Entonces se acercó de nuevo, con más práctica, más canchera; me miró con miedo, pero fijamente y me perdí en sus ojos verdes. Me besó de nuevo. Y mi respuesta fue la misma, yo inmóvil. Chibolo miedoso, seguramente marica. Nikita desistió y sonrió, gracias a dios solo era una niña bonita de diez años porque si hubiera vivido más seguro que hubiera pensado gracias por cagar el primer beso de mi vida, Jim, por si no lo sabías esto no se olvida jamás. Y yo me hubiera quedado en ese cuarto, triste, de cuclillas. Escuchando a mi álter ego cambiar de tema de conversación y resignado frente a esa primera experiencia que penosamente había marcado mi porvenir afectivo.

Pero entonces algo se quebró. Justo cuando ella empezaba a sugerir ir con nuestros papás que estaban en una fiesta en el primer piso, sentí una oleada de seguridad que nunca antes había conocido. A mis ocho años, con los pantalones sucios y la mirada de bebé, un atisbo de habilidad seductora que ni siquiera Style podría igualar se apoderó de mi cuerpo y comandó mis acciones.

Sus manos visitaron sus bolsillos y sacó un chocolate, abrió la envoltura y se lo metió a la boca; empezó a caminar hacia la puerta, jalándome de la mano y tarareando una horripilante canción de Axe Bahia. Balanceando su cuerpo flacucho y acomodándose el cabello detrás de la oreja.

Entonces me detuvé y reí, te estas olvidando de algo, le dije.

Volteó curiosa y risueña y se encontró con un niño de ocho años que la miraba confiado y que sostenía un pedazo de papel entre sus dedos tal y como ella lo había visto hacer a los personajes de Yu-Gi-Oh con unas cartas que sus amigos de colegio coleccionaban.
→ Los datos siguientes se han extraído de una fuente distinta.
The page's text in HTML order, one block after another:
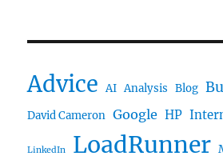
Advice AI Analysis Blog
David Cameron Google HP
LinkedIn LoadRunner
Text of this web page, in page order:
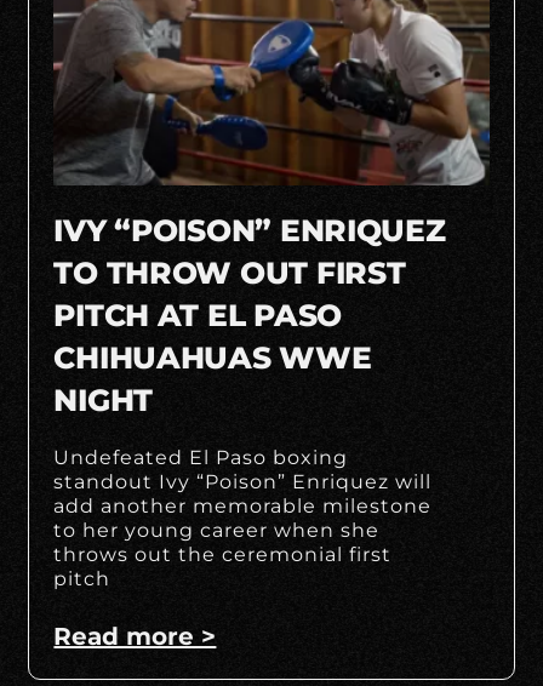
IVY “POISON” ENRIQUEZ
TO THROW OUT FIRST
PITCH AT EL PASO
CHIHUAHUAS WWE
NIGHT
Undefeated El Paso boxing
standout Ivy “Poison” Enriquez will
add another memorable milestone
to her young career when she
throws out the ceremonial first
pitch
Read more >
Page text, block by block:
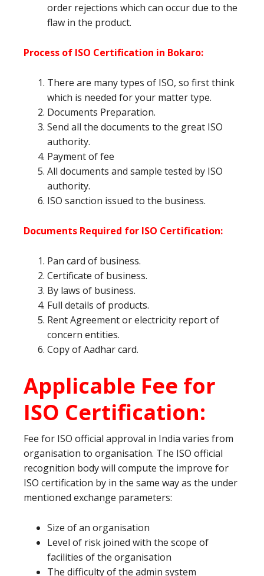
order rejections which can occur due to the
flaw in the product.
Process of ISO Certification in Bokaro:
There are many types of ISO, so first think
which is needed for your matter type.
Documents Preparation.
Send all the documents to the great ISO
authority.
Payment of fee
All documents and sample tested by ISO
authority.
ISO sanction issued to the business.
Documents Required for ISO Certification:
Pan card of business.
Certificate of business.
By laws of business.
Full details of products.
Rent Agreement or electricity report of
concern entities.
Copy of Aadhar card.
Applicable Fee for
ISO Certification:
Fee for ISO official approval in India varies from
organisation to organisation. The ISO official
recognition body will compute the improve for
ISO certification by in the same way as the under
mentioned exchange parameters:
Size of an organisation
Level of risk joined with the scope of
facilities of the organisation
The difficulty of the admin system

Se puso nerviosa.

La jalé de la mano con firmeza y ternura. Nikita bajó los ojos. Le mostré el pedazo de papel con el que habíamos estado jugando y lo tiré al piso. Le cogí del mentón y levanté su rostro. Nos miramos. Entonces brillosos mis ojos, fluidos mis movimientos, burlona mi sonrisa. La besé.

Fue un beso improvisado y prematuro, inconsistente, hasta innecesario. Pero era la primera experiencia romántica para ambos y forzadamente la volvimos bonita. Mi corazón bombeaba sangre pertinazmente y mi naríz presentía su aliento. Nuestros ojos estaban abiertos de par en par, pero no dejábamos de mirarnos. Un buen beso se instalaba en nuestros recuerdos.
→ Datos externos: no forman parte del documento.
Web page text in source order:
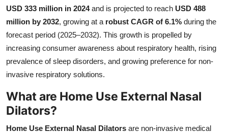
Advertise with US
Crypto
Business
Finance
USD 333 million in 2024and is projected to reach USD 488
million by 2032, growing at a robust CAGR of 6.1% during the
forecast period (2025–2032). This growth is propelled by
increasing consumer awareness about respiratory health, rising
prevalence of sleep disorders, and growing preference for non-
invasive respiratory solutions.
What are Home Use External Nasal
Dilators?
Home Use External Nasal Dilators are non-invasive medical
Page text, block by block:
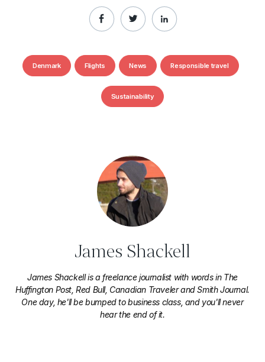
Denmark Flights News Responsible travel
Sustainability
James Shackell
James Shackell is a freelance journalist with words in The
Huffington Post, Red Bull, Canadian Traveler and Smith Journal.
One day, he'll be bumped to business class, and you'll never
hear the end of it.
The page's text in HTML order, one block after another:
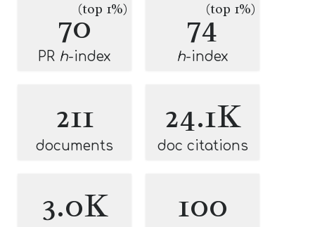
70(top 1%)
PR h-index
74(top 1%)
h-index
211
documents
24.1K
doc citations
3.0K 100
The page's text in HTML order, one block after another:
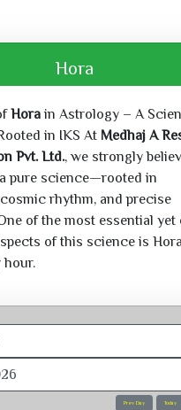
Hora
Horain Astrology – A
in IKS At Medhaj A
Pvt. Ltd., we strongly
pure science—rooted in
rhythm, and precise
of the most essential yet
of this science is Hora
hour.
Prev Day Today

-         Les diré a todos mis amigos que mi primer beso fue de chocolate y con la gringa más linda del Perú – le dije, sonriente

-         Pero es el tercero, tontito, el primero fue de fresa- susurró con un acento de telenovela mexicana

-         No pues, los dos primeros fueron de práctica, nomás.- Concluí

-         Que vivo eres – comentó riendo mientras saliamos de la mano rumbo a la cocina, queríamos torta.

Y presumiblemente esa niña fue mi primer gran amor. Hoy debe tener 20 años. La última vez que la ví fue a los 11.
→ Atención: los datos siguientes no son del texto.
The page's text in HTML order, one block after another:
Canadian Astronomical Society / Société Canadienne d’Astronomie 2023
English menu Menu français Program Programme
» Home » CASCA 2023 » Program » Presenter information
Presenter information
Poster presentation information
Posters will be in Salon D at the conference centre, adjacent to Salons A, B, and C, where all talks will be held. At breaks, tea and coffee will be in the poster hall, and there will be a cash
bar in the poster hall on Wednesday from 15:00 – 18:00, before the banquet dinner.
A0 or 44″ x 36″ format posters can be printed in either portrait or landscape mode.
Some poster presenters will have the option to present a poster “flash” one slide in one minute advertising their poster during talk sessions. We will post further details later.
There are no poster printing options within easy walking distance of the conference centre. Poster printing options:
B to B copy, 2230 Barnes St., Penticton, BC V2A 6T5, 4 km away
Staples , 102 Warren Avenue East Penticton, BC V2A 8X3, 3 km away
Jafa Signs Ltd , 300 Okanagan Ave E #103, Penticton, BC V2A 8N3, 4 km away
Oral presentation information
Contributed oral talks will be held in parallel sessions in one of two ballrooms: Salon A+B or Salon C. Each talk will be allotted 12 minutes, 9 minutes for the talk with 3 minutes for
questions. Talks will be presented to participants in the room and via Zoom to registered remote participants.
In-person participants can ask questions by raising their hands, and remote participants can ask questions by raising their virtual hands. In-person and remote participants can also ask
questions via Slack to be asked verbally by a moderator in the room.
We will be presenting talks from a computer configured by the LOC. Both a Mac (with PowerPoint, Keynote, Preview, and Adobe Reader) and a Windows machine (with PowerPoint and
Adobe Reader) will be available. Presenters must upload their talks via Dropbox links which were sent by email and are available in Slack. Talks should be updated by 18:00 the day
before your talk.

Y no estoy seguro de querer retomar el contacto vía facebook como lo hice con viejos amigos de la infancia: Pues a veces es bueno tener un respaldo emocional pasado que se contraponga con los problemas presentes y nos recuerde que podemos sentir.

Me explico. Guardo de Nikita una imagen de ternura y felicidad que no se compara con nada, un registro que me dice que  soy humano y que puedo ser feliz como antes aunque las cosas sean más complicadas ahora. Un recurso de salvataje del que aferro en los momentos en los que siento que mi vida esta cagada, sin valores ni sentimientos. Arrugada, manchada, inservible y tirada en el suelo como ese pedazo de papel que aleteaba en el piso y en el que se leía -¿Quieres ser mi enamorado? 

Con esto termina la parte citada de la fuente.